Na trama do livro, conhecemos e acompanhamos William Mandella, soldado das tropas de defesa do planeta Terra. Em meados da década de 1990, ele é recrutado para servir na guerra contra os taureanos, raça alienígena com o qual os terráqueos entram em conflito. Para chegar até o local do conflito, as tropas do nosso planeta viajam através dos colapsares, um fenômeno espacial descoberto pelos humanos e que se assemelha bastante com o conceito popular de “buraco de minhoca”, popularizado por livros de físicos como Stephen Hawking, e que constituem ‘’túneis” que permitiriam ir de um ponto até outro do espaço sideral, dobrando o chamado espaço-tempo. Na obra de Haldeman, contudo, os colapsares provocam um efeito colateral que é a dilatação do tempo, fazendo com que o tempo transcorrido dentro das naves seja mais “lento” que o tempo “real” do universo. O resultado disso é que, quando Mandella retorna para casa após dois anos de campanha, quase trinta anos se passaram na Terra. E, quanto mais longe os humanos viajem para lutar com os taureanos, maior é a dilatação do tempo, fazendo com que os soldados fiquem décadas e, até mesmo, séculos distantes do nosso planeta.

A ANALOGIA ENTRE A GUERRA REAL E A DA FICÇÃO

O grande mérito de “Guerra sem fim” é a analogia que o relato fictício da obra faz com os acontecimentos reais da Guerra do Vietnã. Haldeman, como já dito anteriormente, por ter sido soldado no conflito, pôde estabelecer essas relações de forma perceptível, mas não explícita, na trama. Da mesma forma que os soldados estadunidenses foram convocados para um conflito contra um país desconhecido (assim era o Vietnã até 1955 e, provavelmente, ainda o é nos dias atuais), Mandella e seus colegas de front quase nada sabem dos taureanos e de seu planeta. O ambiente perigoso e inóspito dos planetas alienígenas pode ser comparado com as florestas e vilarejos vientnanitas, cheios de armadilhas deixadas pelos vietcongues. As mortes de colegas de Mandella, de forma pueril, desnecessária, durante os treinamentos, por exemplo, serve como uma analogia para as mortes reais dos combatentes estadunidenses que perderam suas vidas numa guerra em que, muito provavelmente, não acreditavam. O próprio estopim do confronto com os taureanos é nebuloso, tal como era o conceito de Guerra Fria e as motivações reais da guerra para os soldados. Por que atravessar o planeta, invadir, matar e destruir a população de um país asiático que nunca atacaram os Estados Unidos em seu território? Por que atravessar a galáxia, através dos colapsares, para matar e destruir uma raça alienígena que não tinha atacado o planeta Terra diretamente?
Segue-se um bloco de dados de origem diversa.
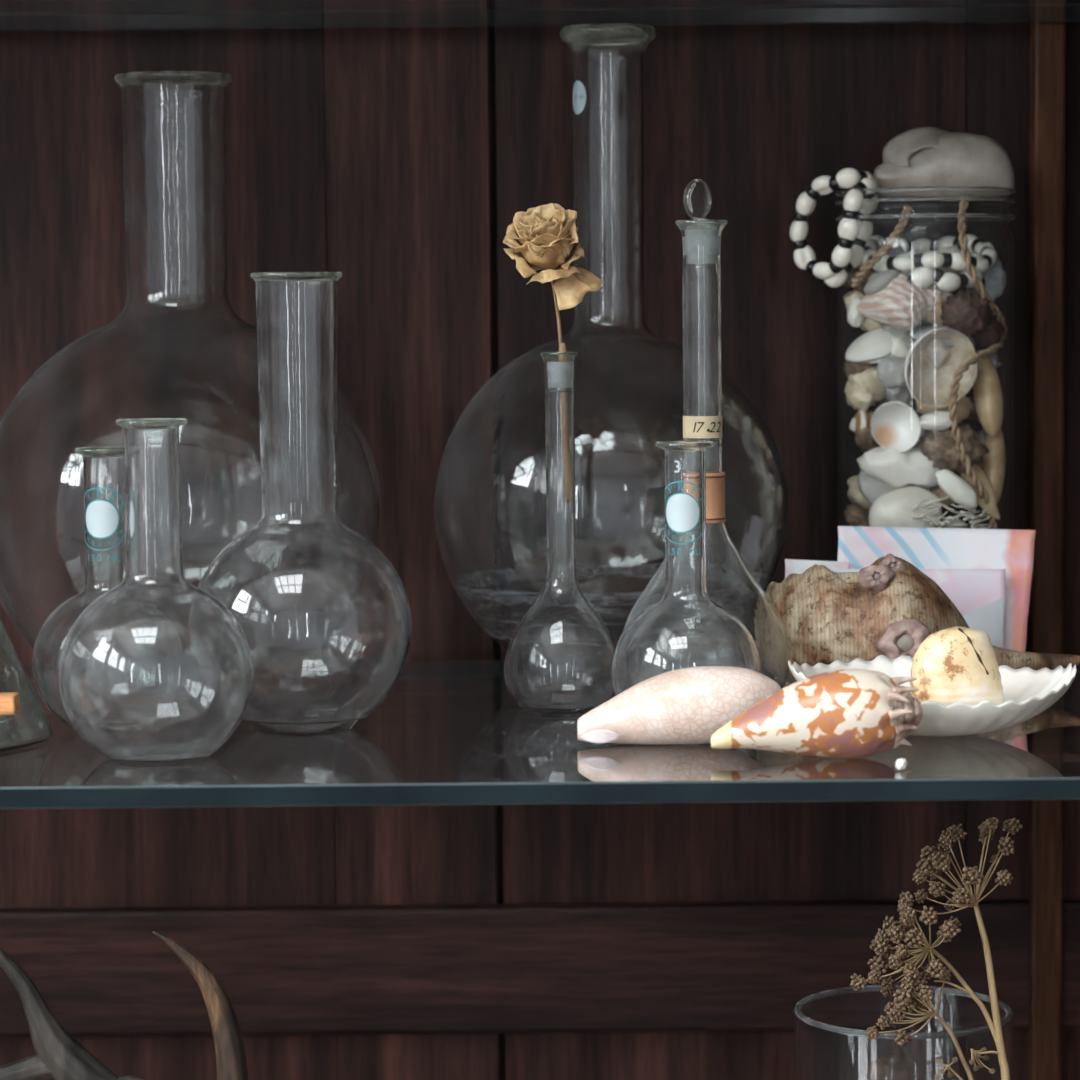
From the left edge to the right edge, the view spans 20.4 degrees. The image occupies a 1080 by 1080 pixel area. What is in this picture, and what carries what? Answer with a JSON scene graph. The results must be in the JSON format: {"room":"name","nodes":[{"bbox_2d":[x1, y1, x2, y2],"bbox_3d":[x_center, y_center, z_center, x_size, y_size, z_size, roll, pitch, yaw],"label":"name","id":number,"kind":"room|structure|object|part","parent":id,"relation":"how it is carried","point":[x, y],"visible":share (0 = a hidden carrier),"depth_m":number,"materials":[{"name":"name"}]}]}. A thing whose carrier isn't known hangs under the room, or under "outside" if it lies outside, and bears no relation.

Ao retornarem para os Estados Unidos, os soldados sofreram com o preconceito da população, cujo sentimento antiguerra vinha num crescente constante, influenciado pela imprensa que divulgava as derrotas e atrocidades. Isso tornava o retorno à nação mais difícil do que a vida no front, onde havia o sentimento de grupo, de irmandade, com cada um sendo útil dentro da tropa. Quando Mandella retorna, décadas se passaram. A Terra já não é mais a mesma, mudou com a passagem dos anos provocada pela dilatação do tempo, é mais hostil com ele. A ambientação não é possível. O dinheiro que a guerra lhe rendeu é insuficiente para lhe garantir uma vida plena, tranquila. A vida só faz sentido no front, onde ele é útil. O sentimento de heroísmo só é viável quando aplicado aos colegas de tropa, tanto no Vietnã, quando no ambiente alienígena. O assassinato do alienígena sem saber se ele é uma ameaça real seria uma possível analogia para o assassinato de civis, guardadas as devidas proporções.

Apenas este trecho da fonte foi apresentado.